How to complete this task |
Every entry gets copied exactly. No images go into the copy.

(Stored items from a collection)

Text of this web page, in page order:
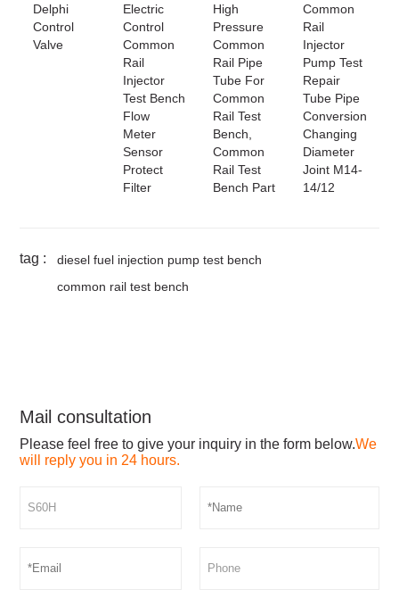
Delphi
Control
Valve
Electric
Control
Common
Rail
Injector
Test Bench
Flow
Meter
Sensor
Protect
Filter
High
Pressure
Common
Rail Pipe
Tube For
Common
Rail Test
Bench,
Common
Rail Test
Bench Part
Common
Rail
Injector
Pump Test
Repair
Tube Pipe
Conversion
Changing
Diameter
Joint M14-
14/12
tag :
diesel fuel injection pump test bench
common rail test bench
Mail consultation
Please feel free to give your inquiry in the form below.We
will reply you in 24 hours.
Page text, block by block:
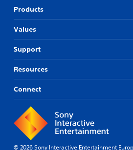
Products
Values
Support
Resources
Connect
© 2026 Sony Interactive Entertainment
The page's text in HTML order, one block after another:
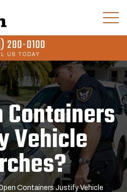
280-0100
US TODAY
Containers
Vehicle
Containers Justify Vehicle
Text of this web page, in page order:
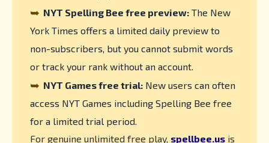
➥ NYT Spelling Bee free preview: The New
York Times offers a limited daily preview to
non-subscribers, but you cannot submit words
or track your rank without an account.
➥ NYT Games free trial: New users can often
access NYT Games including Spelling Bee free
for a limited trial period.
For genuine unlimited free play, spellbee.us is
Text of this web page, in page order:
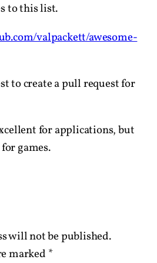
to this list.
valpackett/awesome-
to create a pull request for
for applications, but
games.
will not be published.
marked *
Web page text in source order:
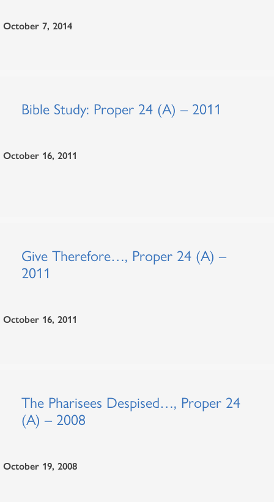
October 7, 2014
Bible Study: Proper 24 (A) – 2011
October 16, 2011
Give Therefore…, Proper 24 (A) –
2011
October 16, 2011
The Pharisees Despised…, Proper 24
(A) – 2008
October 19, 2008
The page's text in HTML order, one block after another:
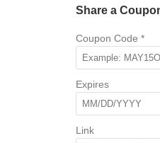
Share a
Coupon Code *
Expires
Link
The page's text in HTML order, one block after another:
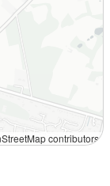
contributors
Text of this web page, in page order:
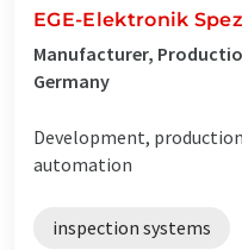
EGE-Elektronik
Manufacturer,
Germany
Development,
automation
inspection systems
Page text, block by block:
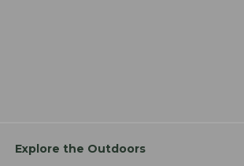
Explore the Outdoors

Response to this exercise |
Text of this web page, in page order:
Delphi
Control
Valve
Electric
Control
Common
Rail
Injector
Test Bench
Flow
Meter
Sensor
Protect
Filter
High
Pressure
Common
Rail Pipe
Tube For
Common
Rail Test
Bench,
Common
Rail Test
Bench Part
Common
Rail
Injector
Pump Test
Repair
Tube Pipe
Conversion
Changing
Diameter
Joint M14-
14/12
tag :
diesel fuel injection pump test bench
common rail test bench
Mail consultation
Please feel free to give your inquiry in the form below.We
will reply you in 24 hours.
Page text, block by block:
Products
Values
Support
Resources
Connect
© 2026 Sony Interactive Entertainment
The page's text in HTML order, one block after another:
280-0100
US TODAY
Containers
Vehicle
Containers Justify Vehicle
Text of this web page, in page order:
➥ NYT Spelling Bee free preview: The New
York Times offers a limited daily preview to
non-subscribers, but you cannot submit words
or track your rank without an account.
➥ NYT Games free trial: New users can often
access NYT Games including Spelling Bee free
for a limited trial period.
For genuine unlimited free play, spellbee.us is
Text of this web page, in page order:
to this list.
valpackett/awesome-
to create a pull request for
for applications, but
games.
will not be published.
marked *
Web page text in source order:
October 7, 2014
Bible Study: Proper 24 (A) – 2011
October 16, 2011
Give Therefore…, Proper 24 (A) –
2011
October 16, 2011
The Pharisees Despised…, Proper 24
(A) – 2008
October 19, 2008
The page's text in HTML order, one block after another:
Share a
Coupon Code *
Expires
Link
The page's text in HTML order, one block after another:
contributors
Text of this web page, in page order:
EGE-Elektronik
Manufacturer,
Germany
Development,
automation
inspection systems
Page text, block by block:
Explore the Outdoors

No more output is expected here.